问题
I am beginner in python, currently working on a small project with Python. I want to build a dynamic script for patent research for patentsview.org.
Here is my code:
import urllib.parse
import urllib.request
#http://www.patentsview.org/api/patents/query?q={"_and":
[{"inventor_last_name":author},{"_text_any":{"patent_title":[title]}}]}&o=
{"matched_subentities_only": "true"}
author = "Jobs"
andreq = "_and"
invln = "inventor_last_name"
text = "_text_any"
patent = "patent_title"
match = "matched_subentities_only"
true = "true"
title = "computer"
urlbasic = "http://www.patentsview.org/api/patents/query"

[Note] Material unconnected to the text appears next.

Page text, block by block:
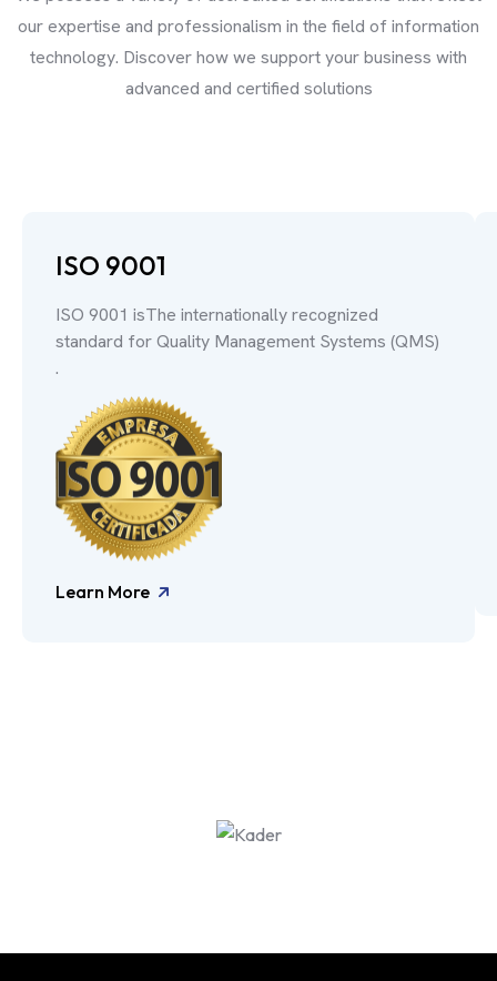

patentall = {patent:title}
textall = {text:patentall}
invall = {invln:author}
andall = invall.copy()
andall.update(textall)
valuesq = {andreq:andall}
valuesqand = {andreq:andall}
valuesq = {andreq:valuesqand}
valueso = {match:true}
#########
url = "http://www.patentsview.org/api/patents/query"
values = {"q":valuesq,
"o":valueso}
print(values)
data = urllib.parse.urlencode(values)
print(data)
############
data = data.encode("UTF-8")
print(data)
req = urllib.request.Request(url,data)
resp = urllib.request.urlopen(req)
respData = resp.read()
saveFile = open("patents.txt", "w")
saveFile.write(str(respData))
saveFile.close()
I think I got the right start for the dynamic URL - but the encoding seems to give me a HTTP Error 400: Bad request. If i dont encode, the url will be like www.somethingsomething.org/o:{....} which obviously produces an error. Here is the error:
Traceback (most recent call last):
File "C:/Users/Max/PycharmProjects/KlayerValter/testen.py", line 38, in
<module>
resp = urllib.request.urlopen(req)
File "C:\Python34\lib\urllib\request.py", line 161, in urlopen
return opener.open(url, data, timeout)
File "C:\Python34\lib\urllib\request.py", line 469, in open
response = meth(req, response)
File "C:\Python34\lib\urllib\request.py", line 579, in http_response
'http', request, response, code, msg, hdrs)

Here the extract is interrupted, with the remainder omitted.